- _Problem details_
The entries below should be given again exactly, minus their pictures.

─── Records for this exercise

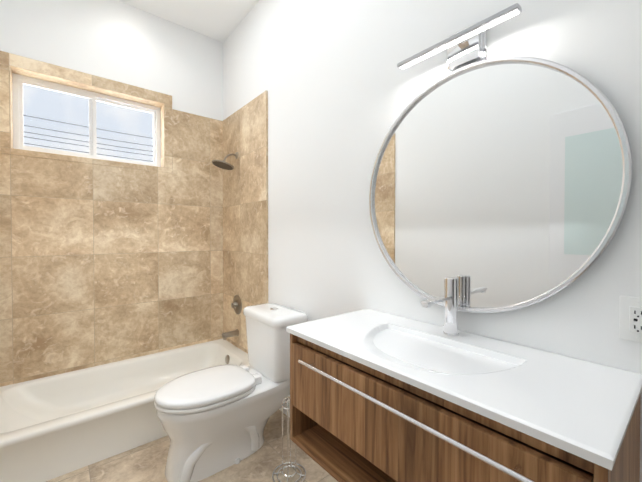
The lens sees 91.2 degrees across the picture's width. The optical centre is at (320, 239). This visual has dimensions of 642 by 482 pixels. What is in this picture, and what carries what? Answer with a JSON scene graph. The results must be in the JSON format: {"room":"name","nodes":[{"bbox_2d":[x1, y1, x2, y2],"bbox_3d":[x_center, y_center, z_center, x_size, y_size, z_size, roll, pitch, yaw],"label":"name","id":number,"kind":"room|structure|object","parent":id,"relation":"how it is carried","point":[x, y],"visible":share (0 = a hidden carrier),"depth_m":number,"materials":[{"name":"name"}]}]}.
{"room":"bathroom","nodes":[
{"label":"bathroom","id":0,"kind":"room"},
{"bbox_2d":[0,0,222,120],"bbox_3d":[-1.528,-0.304,2.456,1.524,2.960,0.150,-1,1,-40],"label":"wall","id":1,"kind":"structure","parent":0,"point":[125,43],"depth_m":2.37,"materials":[{"name":"white paint"}]},
{"bbox_2d":[12,73,160,166],"bbox_3d":[-1.695,-0.835,2.361,0.887,0.515,0.051,-1,1,-40],"label":"window","id":2,"kind":"structure","parent":1,"relation":"in","point":[18,81],"depth_m":2.31,"materials":[{"name":"white plastic"}]},
{"bbox_2d":[0,51,222,386],"bbox_3d":[-1.504,-0.114,2.430,1.524,2.120,0.113,-1,1,-40],"label":"wall tile","id":3,"kind":"structure","parent":1,"relation":"attached to","point":[102,262],"depth_m":2.30,"materials":[{"name":"tile"}]},
{"bbox_2d":[118,0,258,42],"bbox_3d":[-0.333,-1.815,0.997,1.764,0.100,3.990,-1,1,-40],"label":"ceiling","id":4,"kind":"structure","parent":0,"point":[219,20],"depth_m":2.48,"materials":[{"name":"white paint"}]},
{"bbox_2d":[46,409,337,481],"bbox_3d":[-0.333,1.245,1.038,1.764,0.100,3.990,-1,1,-40],"label":"floor","id":5,"kind":"structure","parent":0,"point":[146,462],"depth_m":1.64,"materials":[{"name":"tile"}]},
{"bbox_2d":[0,339,249,481],"bbox_3d":[-1.235,1.050,2.122,1.518,0.260,0.760,-1,1,-40],"label":"bathtub","id":6,"kind":"object","parent":5,"relation":"on","point":[54,426],"visible":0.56,"depth_m":1.84,"materials":[{"name":"white ceramic"}]},
{"bbox_2d":[154,303,307,481],"bbox_3d":[-0.491,0.808,1.778,0.808,0.755,0.432,-1,1,-40],"label":"toilet","id":7,"kind":"object","parent":5,"relation":"on","point":[213,420],"visible":0.9,"depth_m":1.64,"materials":[{"name":"white ceramic"}]},
{"bbox_2d":[272,395,305,481],"bbox_3d":[-0.160,0.985,1.578,0.170,0.406,0.170,-1,1,-40],"label":"toilet paper stand","id":8,"kind":"object","parent":5,"relation":"on","point":[290,462],"visible":0.96,"depth_m":1.58,"materials":[{"name":"silver metal"}]},
{"bbox_2d":[223,0,641,481],"bbox_3d":[0.300,-0.292,1.543,0.120,2.960,3.990,-1,1,-40],"label":"wall","id":9,"kind":"structure","parent":0,"point":[337,83],"depth_m":1.51,"materials":[{"name":"white paint"}]},
{"bbox_2d":[222,91,267,353],"bbox_3d":[-0.643,0.053,2.578,0.014,2.243,0.800,-1,1,-40],"label":"wall tile","id":10,"kind":"structure","parent":9,"relation":"attached to","point":[245,214],"depth_m":2.52,"materials":[{"name":"tile"}]},
{"bbox_2d":[212,152,237,169],"bbox_3d":[-0.783,-0.649,2.563,0.209,0.152,0.180,-1,1,-40],"label":"shower head","id":11,"kind":"object","parent":10,"relation":"attached to","point":[224,164],"visible":1,"depth_m":2.55},
{"bbox_2d":[222,329,238,339],"bbox_3d":[-0.753,0.790,2.607,0.131,0.063,0.060,-1,1,-40],"label":"tub spout","id":12,"kind":"object","parent":10,"relation":"attached to","point":[225,335],"visible":1,"depth_m":2.59,"materials":[{"name":"silver metal"}]},
{"bbox_2d":[231,295,241,313],"bbox_3d":[-0.725,0.552,2.624,0.062,0.164,0.169,-1,1,-40],"label":"tub valve","id":13,"kind":"object","parent":10,"relation":"attached to","point":[236,305],"visible":1,"depth_m":2.61,"materials":[{"name":"silver metal"}]},
{"bbox_2d":[397,3,521,72],"bbox_3d":[0.486,-0.695,1.133,0.109,0.134,0.434,-1,1,-40],"label":"sconce","id":14,"kind":"object","parent":9,"relation":"attached to","point":[466,46],"visible":0.9,"depth_m":1.11,"materials":[{"name":"silver metal"}]},
{"bbox_2d":[286,277,641,481],"bbox_3d":[0.339,0.470,1.020,0.499,0.657,0.955,-1,1,-40],"label":"bathroom vanity","id":15,"kind":"object","parent":9,"relation":"attached to","point":[377,396],"visible":1,"depth_m":0.82,"materials":[{"name":"brown wood"}]},
{"bbox_2d":[421,277,458,336],"bbox_3d":[0.416,0.243,1.094,0.203,0.206,0.056,-1,1,-40],"label":"faucet","id":16,"kind":"object","parent":15,"relation":"on","point":[450,298],"depth_m":1.12,"materials":[{"name":"silver metal"}]},
{"bbox_2d":[369,56,632,312],"bbox_3d":[0.522,-0.181,1.155,0.033,0.888,0.888,-1,1,-40],"label":"round mirror","id":17,"kind":"object","parent":9,"relation":"attached to","point":[501,184],"visible":0.9,"depth_m":1.05,"materials":[{"name":"silver metal"}]},
{"bbox_2d":[619,296,641,342],"bbox_3d":[0.824,0.210,0.816,0.011,0.116,0.072,-1,1,-40],"label":"outlet","id":18,"kind":"object","parent":9,"relation":"attached to","point":[630,322],"visible":1,"depth_m":0.82,"materials":[{"name":"white plastic"}]},
{"label":"outside","id":19,"kind":"structure","parent":0,"visible":0},
{"bbox_2d":[23,115,152,161],"bbox_3d":[-4.199,-2.030,6.617,8.001,0.637,0.015,-1,1,-40],"label":"hanging cables","id":20,"kind":"object","parent":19,"point":[87,141],"depth_m":6.20,"materials":[{"name":"grey plastic"}]}
]}

──────

- _Solved exercise_
The lens sees 91.2 degrees across the picture's width. The optical centre is at (320, 239). This visual has dimensions of 642 by 482 pixels. What is in this picture, and what carries what? Answer with a JSON scene graph. The results must be in the JSON format: {"room":"name","nodes":[{"bbox_2d":[x1, y1, x2, y2],"bbox_3d":[x_center, y_center, z_center, x_size, y_size, z_size, roll, pitch, yaw],"label":"name","id":number,"kind":"room|structure|object","parent":id,"relation":"how it is carried","point":[x, y],"visible":share (0 = a hidden carrier),"depth_m":number,"materials":[{"name":"name"}]}]}.
{"room":"bathroom","nodes":[
{"label":"bathroom","id":0,"kind":"room"},
{"bbox_2d":[0,0,222,120],"bbox_3d":[-1.528,-0.304,2.456,1.524,2.960,0.150,-1,1,-40],"label":"wall","id":1,"kind":"structure","parent":0,"point":[125,43],"depth_m":2.37,"materials":[{"name":"white paint"}]},
{"bbox_2d":[12,73,160,166],"bbox_3d":[-1.695,-0.835,2.361,0.887,0.515,0.051,-1,1,-40],"label":"window","id":2,"kind":"structure","parent":1,"relation":"in","point":[18,81],"depth_m":2.31,"materials":[{"name":"white plastic"}]},
{"bbox_2d":[0,51,222,386],"bbox_3d":[-1.504,-0.114,2.430,1.524,2.120,0.113,-1,1,-40],"label":"wall tile","id":3,"kind":"structure","parent":1,"relation":"attached to","point":[102,262],"depth_m":2.30,"materials":[{"name":"tile"}]},
{"bbox_2d":[118,0,258,42],"bbox_3d":[-0.333,-1.815,0.997,1.764,0.100,3.990,-1,1,-40],"label":"ceiling","id":4,"kind":"structure","parent":0,"point":[219,20],"depth_m":2.48,"materials":[{"name":"white paint"}]},
{"bbox_2d":[46,409,337,481],"bbox_3d":[-0.333,1.245,1.038,1.764,0.100,3.990,-1,1,-40],"label":"floor","id":5,"kind":"structure","parent":0,"point":[146,462],"depth_m":1.64,"materials":[{"name":"tile"}]},
{"bbox_2d":[0,339,249,481],"bbox_3d":[-1.235,1.050,2.122,1.518,0.260,0.760,-1,1,-40],"label":"bathtub","id":6,"kind":"object","parent":5,"relation":"on","point":[54,426],"visible":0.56,"depth_m":1.84,"materials":[{"name":"white ceramic"}]},
{"bbox_2d":[154,303,307,481],"bbox_3d":[-0.491,0.808,1.778,0.808,0.755,0.432,-1,1,-40],"label":"toilet","id":7,"kind":"object","parent":5,"relation":"on","point":[213,420],"visible":0.9,"depth_m":1.64,"materials":[{"name":"white ceramic"}]},
{"bbox_2d":[272,395,305,481],"bbox_3d":[-0.160,0.985,1.578,0.170,0.406,0.170,-1,1,-40],"label":"toilet paper stand","id":8,"kind":"object","parent":5,"relation":"on","point":[290,462],"visible":0.96,"depth_m":1.58,"materials":[{"name":"silver metal"}]},
{"bbox_2d":[223,0,641,481],"bbox_3d":[0.300,-0.292,1.543,0.120,2.960,3.990,-1,1,-40],"label":"wall","id":9,"kind":"structure","parent":0,"point":[337,83],"depth_m":1.51,"materials":[{"name":"white paint"}]},
{"bbox_2d":[222,91,267,353],"bbox_3d":[-0.643,0.053,2.578,0.014,2.243,0.800,-1,1,-40],"label":"wall tile","id":10,"kind":"structure","parent":9,"relation":"attached to","point":[245,214],"depth_m":2.52,"materials":[{"name":"tile"}]},
{"bbox_2d":[212,152,237,169],"bbox_3d":[-0.783,-0.649,2.563,0.209,0.152,0.180,-1,1,-40],"label":"shower head","id":11,"kind":"object","parent":10,"relation":"attached to","point":[224,164],"visible":1,"depth_m":2.55},
{"bbox_2d":[222,329,238,339],"bbox_3d":[-0.753,0.790,2.607,0.131,0.063,0.060,-1,1,-40],"label":"tub spout","id":12,"kind":"object","parent":10,"relation":"attached to","point":[225,335],"visible":1,"depth_m":2.59,"materials":[{"name":"silver metal"}]},
{"bbox_2d":[231,295,241,313],"bbox_3d":[-0.725,0.552,2.624,0.062,0.164,0.169,-1,1,-40],"label":"tub valve","id":13,"kind":"object","parent":10,"relation":"attached to","point":[236,305],"visible":1,"depth_m":2.61,"materials":[{"name":"silver metal"}]},
{"bbox_2d":[397,3,521,72],"bbox_3d":[0.486,-0.695,1.133,0.109,0.134,0.434,-1,1,-40],"label":"sconce","id":14,"kind":"object","parent":9,"relation":"attached to","point":[466,46],"visible":0.9,"depth_m":1.11,"materials":[{"name":"silver metal"}]},
{"bbox_2d":[286,277,641,481],"bbox_3d":[0.339,0.470,1.020,0.499,0.657,0.955,-1,1,-40],"label":"bathroom vanity","id":15,"kind":"object","parent":9,"relation":"attached to","point":[377,396],"visible":1,"depth_m":0.82,"materials":[{"name":"brown wood"}]},
{"bbox_2d":[421,277,458,336],"bbox_3d":[0.416,0.243,1.094,0.203,0.206,0.056,-1,1,-40],"label":"faucet","id":16,"kind":"object","parent":15,"relation":"on","point":[450,298],"depth_m":1.12,"materials":[{"name":"silver metal"}]},
{"bbox_2d":[369,56,632,312],"bbox_3d":[0.522,-0.181,1.155,0.033,0.888,0.888,-1,1,-40],"label":"round mirror","id":17,"kind":"object","parent":9,"relation":"attached to","point":[501,184],"visible":0.9,"depth_m":1.05,"materials":[{"name":"silver metal"}]},
{"bbox_2d":[619,296,641,342],"bbox_3d":[0.824,0.210,0.816,0.011,0.116,0.072,-1,1,-40],"label":"outlet","id":18,"kind":"object","parent":9,"relation":"attached to","point":[630,322],"visible":1,"depth_m":0.82,"materials":[{"name":"white plastic"}]},
{"label":"outside","id":19,"kind":"structure","parent":0,"visible":0},
{"bbox_2d":[23,115,152,161],"bbox_3d":[-4.199,-2.030,6.617,8.001,0.637,0.015,-1,1,-40],"label":"hanging cables","id":20,"kind":"object","parent":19,"point":[87,141],"depth_m":6.20,"materials":[{"name":"grey plastic"}]}
]}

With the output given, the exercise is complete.